Antes de marcharnos, José y Graciela nos pasearon por un pequeño huerto donde los árboles autóctonos se mezclan con especies introducidas, cada una elegida por el alimento que ofrece a aves, animales o personas. A lo largo del camino, un solo huevo yacía entre la hojarasca: un frágil intento de vida del Pauraque común. Me pareció una señal: incluso en los lugares más expuestos, la supervivencia sí es posible.
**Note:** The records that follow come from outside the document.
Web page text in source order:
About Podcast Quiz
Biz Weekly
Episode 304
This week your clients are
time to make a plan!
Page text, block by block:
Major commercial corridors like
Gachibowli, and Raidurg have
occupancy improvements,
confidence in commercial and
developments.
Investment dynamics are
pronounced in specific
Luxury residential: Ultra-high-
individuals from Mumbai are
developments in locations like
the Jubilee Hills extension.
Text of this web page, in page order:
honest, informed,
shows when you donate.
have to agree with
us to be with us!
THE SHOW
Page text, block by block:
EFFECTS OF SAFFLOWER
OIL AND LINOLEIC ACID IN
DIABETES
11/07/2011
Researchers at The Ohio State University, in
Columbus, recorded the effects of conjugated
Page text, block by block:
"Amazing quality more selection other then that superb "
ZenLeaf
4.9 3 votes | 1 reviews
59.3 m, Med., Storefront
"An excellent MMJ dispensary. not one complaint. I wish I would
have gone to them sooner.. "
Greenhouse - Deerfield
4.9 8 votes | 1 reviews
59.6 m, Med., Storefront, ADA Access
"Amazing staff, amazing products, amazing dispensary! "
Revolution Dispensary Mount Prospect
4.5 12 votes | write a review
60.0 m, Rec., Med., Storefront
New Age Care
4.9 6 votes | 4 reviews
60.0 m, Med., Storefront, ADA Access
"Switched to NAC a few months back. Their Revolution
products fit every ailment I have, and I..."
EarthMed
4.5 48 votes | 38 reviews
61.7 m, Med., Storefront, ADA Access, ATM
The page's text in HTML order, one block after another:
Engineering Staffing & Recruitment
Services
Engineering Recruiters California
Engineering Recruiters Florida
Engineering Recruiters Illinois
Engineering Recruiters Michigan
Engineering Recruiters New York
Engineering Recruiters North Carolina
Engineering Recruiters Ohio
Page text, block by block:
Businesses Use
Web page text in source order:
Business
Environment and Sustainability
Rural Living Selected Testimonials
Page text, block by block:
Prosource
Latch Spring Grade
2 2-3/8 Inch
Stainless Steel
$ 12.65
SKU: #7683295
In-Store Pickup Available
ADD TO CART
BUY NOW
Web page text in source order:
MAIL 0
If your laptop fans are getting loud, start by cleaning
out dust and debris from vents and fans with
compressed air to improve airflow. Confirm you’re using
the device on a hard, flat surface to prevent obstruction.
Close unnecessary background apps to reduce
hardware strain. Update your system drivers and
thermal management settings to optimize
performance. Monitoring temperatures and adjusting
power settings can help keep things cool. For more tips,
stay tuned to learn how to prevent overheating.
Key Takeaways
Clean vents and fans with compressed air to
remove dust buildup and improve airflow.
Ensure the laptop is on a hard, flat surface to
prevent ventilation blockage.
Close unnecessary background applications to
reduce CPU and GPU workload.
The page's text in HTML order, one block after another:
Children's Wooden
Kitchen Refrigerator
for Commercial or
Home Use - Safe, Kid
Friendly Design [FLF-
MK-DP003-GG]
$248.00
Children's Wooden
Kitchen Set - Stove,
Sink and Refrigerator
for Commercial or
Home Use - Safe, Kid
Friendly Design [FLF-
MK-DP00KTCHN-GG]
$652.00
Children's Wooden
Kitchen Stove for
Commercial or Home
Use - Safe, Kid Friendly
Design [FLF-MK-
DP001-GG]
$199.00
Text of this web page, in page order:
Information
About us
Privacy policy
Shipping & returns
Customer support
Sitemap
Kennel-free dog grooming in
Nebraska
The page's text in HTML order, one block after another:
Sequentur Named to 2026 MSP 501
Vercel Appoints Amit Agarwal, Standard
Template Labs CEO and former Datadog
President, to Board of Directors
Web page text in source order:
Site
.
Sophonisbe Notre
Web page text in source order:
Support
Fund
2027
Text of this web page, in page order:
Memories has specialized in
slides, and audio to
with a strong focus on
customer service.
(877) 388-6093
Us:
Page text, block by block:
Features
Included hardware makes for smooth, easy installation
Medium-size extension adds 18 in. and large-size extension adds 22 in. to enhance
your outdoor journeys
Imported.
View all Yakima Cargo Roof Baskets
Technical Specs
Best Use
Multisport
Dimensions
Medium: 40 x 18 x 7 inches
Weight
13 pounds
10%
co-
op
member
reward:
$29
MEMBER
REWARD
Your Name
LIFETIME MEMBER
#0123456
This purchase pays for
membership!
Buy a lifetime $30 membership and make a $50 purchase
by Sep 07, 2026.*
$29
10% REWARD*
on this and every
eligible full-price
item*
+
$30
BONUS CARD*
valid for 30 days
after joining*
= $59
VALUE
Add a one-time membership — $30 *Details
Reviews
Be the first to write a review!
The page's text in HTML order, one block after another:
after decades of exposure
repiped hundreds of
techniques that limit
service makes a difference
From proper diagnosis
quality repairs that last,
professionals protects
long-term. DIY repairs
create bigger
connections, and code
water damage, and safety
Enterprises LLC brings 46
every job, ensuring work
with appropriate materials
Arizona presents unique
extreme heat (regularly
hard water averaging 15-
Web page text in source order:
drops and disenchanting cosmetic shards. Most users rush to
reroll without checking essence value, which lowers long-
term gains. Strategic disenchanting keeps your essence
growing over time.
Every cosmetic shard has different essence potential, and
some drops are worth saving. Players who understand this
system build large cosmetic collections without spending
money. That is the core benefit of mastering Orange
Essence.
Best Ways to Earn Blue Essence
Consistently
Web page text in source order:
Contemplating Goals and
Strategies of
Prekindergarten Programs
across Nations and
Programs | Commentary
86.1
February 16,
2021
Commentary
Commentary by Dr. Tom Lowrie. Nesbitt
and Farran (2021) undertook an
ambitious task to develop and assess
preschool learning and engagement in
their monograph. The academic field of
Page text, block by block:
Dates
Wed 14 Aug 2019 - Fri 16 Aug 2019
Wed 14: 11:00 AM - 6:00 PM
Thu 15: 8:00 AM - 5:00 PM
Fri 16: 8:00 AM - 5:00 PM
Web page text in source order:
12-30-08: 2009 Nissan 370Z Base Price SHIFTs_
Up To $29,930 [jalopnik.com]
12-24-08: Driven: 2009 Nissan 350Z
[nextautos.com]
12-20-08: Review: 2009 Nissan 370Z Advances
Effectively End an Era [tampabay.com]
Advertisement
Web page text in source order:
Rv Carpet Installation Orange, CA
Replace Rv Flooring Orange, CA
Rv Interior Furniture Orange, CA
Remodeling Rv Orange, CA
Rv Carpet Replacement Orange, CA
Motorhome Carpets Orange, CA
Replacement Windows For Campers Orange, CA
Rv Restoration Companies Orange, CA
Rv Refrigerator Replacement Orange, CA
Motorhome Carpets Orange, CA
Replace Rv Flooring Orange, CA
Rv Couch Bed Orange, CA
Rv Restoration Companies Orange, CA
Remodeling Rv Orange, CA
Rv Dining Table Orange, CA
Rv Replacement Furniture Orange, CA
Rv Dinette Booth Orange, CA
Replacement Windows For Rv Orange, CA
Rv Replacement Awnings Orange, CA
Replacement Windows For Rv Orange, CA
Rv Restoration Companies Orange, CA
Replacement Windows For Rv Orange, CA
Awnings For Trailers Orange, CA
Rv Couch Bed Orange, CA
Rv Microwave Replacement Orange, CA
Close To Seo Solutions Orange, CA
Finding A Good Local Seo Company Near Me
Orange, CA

Más adelante, José nos mostró sus orquídeas -tesoros rescatados después de que las tormentas derribaran sus árboles hospedadores-, ahora floreciendo a la sombra de un sencillo vivero. La Reserva Wayra rebosa vida en cada esquina.

Nuestra última parada fue un lugar de quietud. Nos detuvimos ante una antigua piedra tallada para contener agua, un humilde santuario parcialmente oculto entre la hierba seca. Cada uno de nosotros depositó una ofrenda -la mía, una simple ramita de verbena- y nos detuvimos a respirar profundamente. En aquel momento de quietud, di gracias por personas como José y Graciela, que se atreven a reimaginar lo que es posible, que eligen la restauración en lugar de la explotación y que nos recuerdan que la acción audaz a menudo comienza con la creencia más simple: que el cambio merece la pena.

Pila de piedra con ramitas de verbena púrpura, con vistas a los Andes Orientales bajo un cielo nublado.